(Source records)
********

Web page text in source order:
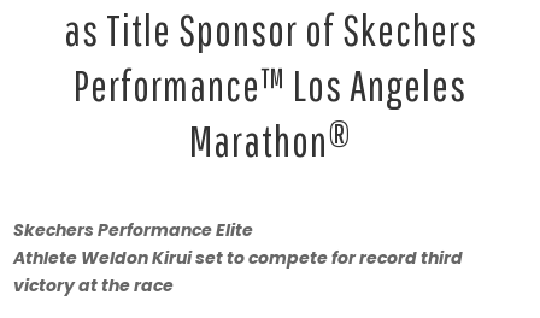
as Title Sponsor of Skechers
Performance™ Los Angeles
Marathon®
Mar
21,
2019
Skechers PerformanceElite
Athlete Weldon Kirui set to compete for record third
victory at the race
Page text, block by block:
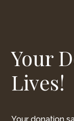
Your
Lives!
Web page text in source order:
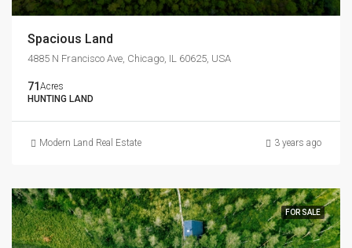
Spacious Land
4885 N Francisco Ave, Chicago, IL 60625, USA
71 Acres
HUNTING LAND
Modern Land Real Estate 3 years ago
FOR SALE
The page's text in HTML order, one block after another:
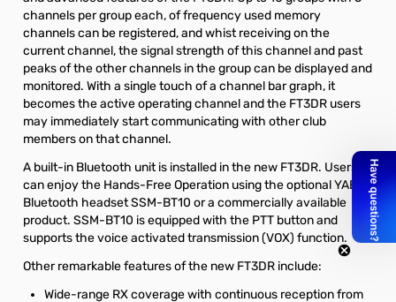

********

# Goal of the exercise
The lines from the one holding "Page text, block" through the end of the entries are to be transcribed exactly, both ends included, with the pictures left out.

# Expected answer
Page text, block by block:
Your
Lives!
Web page text in source order:
Spacious Land
4885 N Francisco Ave, Chicago, IL 60625, USA
71 Acres
HUNTING LAND
Modern Land Real Estate 3 years ago
FOR SALE
The page's text in HTML order, one block after another:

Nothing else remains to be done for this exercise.